Effect of Leaf Rust Resistance Gene Lr34 on Grain Yield and Agronomic Traits of Spring Wheat

  1. R. P. Singh  and
  2. J. Huerta-Espino
  1. I nternational Maize and Wheat Improvement Center (CIMMYT), Lisboa 27, Apdo. Postal 6-641, Mexico, D.F., Mexico
    C IANO, Apdo. Postal 515, Calle Norman E. Borlaug, Km. 12, 85000, Cd. Obregon, Son., Mexico

Abstract

Abstract

Leaf rust, caused by Puccinia recondita Roberge ex Desmaz. f. sp. tritici, is an important disease of wheat (Triticum aestivum L.) worldwide. The Lr34 gene is known to confer durable resistance. We evaluated the effect of Lr34 on grain yield and other traits in the absence and presence of leaf rust. ‘Jupateco 73R’ and ‘Jupateco 73S’ (near-isogenic reselections from the Mexican spring wheat cultivar ‘Jupateco 73’ for the presence and absence of Lr34, respectively) and 22 random inbred F6 lines, 11 with and 11 without Lr34 (derived from the cross ‘Jupateco 73R/Jupateco 73S’), were planted in replicated field trials during the 1992–1993 and 1993–1994 seasons in northwestern Mexico.
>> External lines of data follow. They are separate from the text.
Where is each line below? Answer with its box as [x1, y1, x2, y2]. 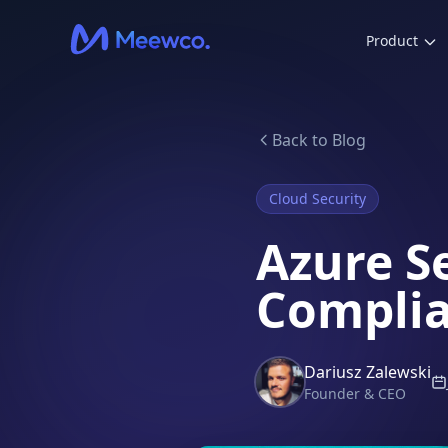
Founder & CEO [304, 384, 406, 403]
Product [366, 31, 419, 50]
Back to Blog [272, 129, 366, 151]
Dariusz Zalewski [304, 361, 431, 383]
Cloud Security [269, 189, 366, 208]

The mean grain yield of Jupateco 73R was 5.9% lower (P < 0.05) than that of Jupateco 73S in protected plots in the 1992–1993 experiment. Significant reductions (P < 0.05) were also observed for biomass, kernels per spike and kernels m-2. Significant (P < 0.01) reductions of 5% in mean grain yield and 3.7% in mean kernel weight were again evident in one of the two experiments sown during the 1993–1994 season. Comparison of grain yield in protected and non-protected treatments indicated that though leaf rust could significantly (P < 0.01) reduce grain yield by approximately 15% in the presence of Lr34, the reductions in the absence of Lr34 were substantially higher and ranged between 42.5 to 84% depending on planting date and year. Reductions in all other traits were also significantly higher in the absence of Lr34. We conclude that although the presence of Lr34, which is linked with leaf tip necrosis of adult plants, may carry a slight yield penalty in some disease free environments, its use in leaf rust prone areas could provide substantial protection to grain yield and other traits.